Penfold Golf
- Industry: Sports equipment
- Founded: 1927; 99 years ago
- Founder: Albert Penfold
- Headquarters: UK
- Website: penfoldgolfusa.com

= Penfold Golf =

British manufacturer of golf equipment

1990s golf ball manufactured in England by Penfold Golf.

Penfold Golf Ltd. is a British sporting goods manufacturer of golf equipment founded in 1929 by Albert Ernest Penfold (1884–1941). Golf equipment include balls, tees, gloves, apart from fashion accessories such as hats and wallets.

"Early recognition of Penfold's ability came when the solid guttie ball was standard. The gutta then used for balls was often dirty gray, full of foreign particles and none too easy to find on the imperfect fairways of that day. Then, when a leading authority made the statement in his presence that white gutta-percha would make a fortune for the inventor, Penfold spent an intensive period in the laboratory. A pure white gutta-percha was his initial contribution to golf."
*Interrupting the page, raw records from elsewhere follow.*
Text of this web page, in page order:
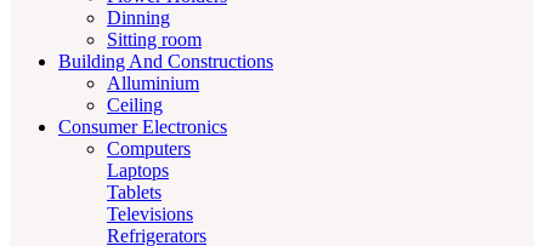
Dinning
Sitting room
Building And Constructions
Alluminium
Ceiling
Consumer Electronics
Computers
Laptops
Tablets
Televisions
Refrigerators
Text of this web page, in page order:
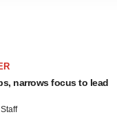
it. For more info,
narrows focus to lead
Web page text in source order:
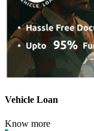
Vehicle Loan
Know more
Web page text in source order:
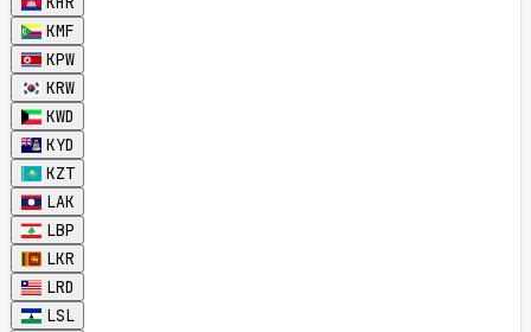
KMF
KPW
KRW
KWD
KYD
KZT
LAK
LBP
LKR
LRD
LSL
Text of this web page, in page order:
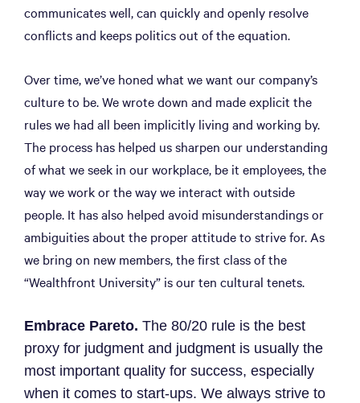
communicates well, can quickly and openly resolve
conflicts and keeps politics out of the equation.
Over time, we’ve honed what we want our company’s
culture to be. We wrote down and made explicit the
rules we had all been implicitly living and working by.
The process has helped us sharpen our understanding
of what we seek in our workplace, be it employees, the
way we work or the way we interact with outside
people. It has also helped avoid misunderstandings or
ambiguities about the proper attitude to strive for. As
we bring on new members, the first class of the
“Wealthfront University” is our ten cultural tenets.
Embrace Pareto. The 80/20 rule is the best
proxy for judgment and judgment is usually the
most important quality for success, especially
when it comes to start-ups. We always strive to
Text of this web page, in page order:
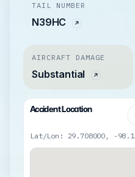
TAIL NUMBER
N39HC
AIRCRAFT DAMAGE
Substantial
Accident Location
Lat/Lon: 29.708000, -

The Royal and Ancient had a ball made which they believed would set a limit to the distance potentialities of all golf balls. Penfold and other ball manufacturers were called in and shown the specifications of the new ball which was supposed to be the perfect 'restrictor.' During the inspection Penfold startled the assembly making the quiet statement that he could build a ball to those very specifications that would out drive any ball then made.
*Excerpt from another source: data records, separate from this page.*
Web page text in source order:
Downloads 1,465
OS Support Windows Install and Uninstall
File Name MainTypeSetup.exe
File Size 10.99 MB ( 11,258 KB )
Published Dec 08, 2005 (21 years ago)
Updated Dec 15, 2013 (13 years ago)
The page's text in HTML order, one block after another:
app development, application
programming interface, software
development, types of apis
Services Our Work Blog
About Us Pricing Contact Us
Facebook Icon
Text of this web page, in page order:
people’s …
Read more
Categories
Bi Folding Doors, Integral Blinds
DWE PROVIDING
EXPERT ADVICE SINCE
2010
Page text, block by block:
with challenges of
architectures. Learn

"The first test of the Penfold production was held on a Sunday prior to a British Open Championship on a course near St. Andrews. When the selected Driver hit the first Penfold designed ball it carried far beyond the furthermost markers. Other Penfold balls gave identical results. Examination followed the demonstration, and the Penfold test ball was found to conform to the letter of the restricting specification."

A.E. Penfold began his career with the Silvertown company where he was involved in golf ball development. In 1919 he joined Dunlop and designed the famous “Maxfli” ball. Penfold left Dunlop in 1927 to form his own company, Golf Ball Developments Ltd, based at Bromford Lane, Ward End, Birmingham.

In the early 1930s, Penfold launched his "Latticed" ball which was an instant success at home and in export markets.

Penfold devised a winding technique which permitted extreme tension of the rubber thread and unerring accuracy. The trick in winding was to prevent too many loops of the rubber thread crossing at exactly the same point.

On 17 February 1941 A.E. Penfold was lost at sea aboard the Prince Line cargo ship Siamese Prince, which was torpedoed by the off the coast of Ireland.

The company continued manufacturing golf balls at Bromford Lane up until the late 1990s, and the brand was featured in Ian Fleming's James Bond story and film Goldfinger.

Nothing remains of the Bromford Lane factory which was sold for redevelopment. Penfold Golf Ltd, continues to market and distribute Penfold branded golf balls, gloves and clothing from its head office in Dudley.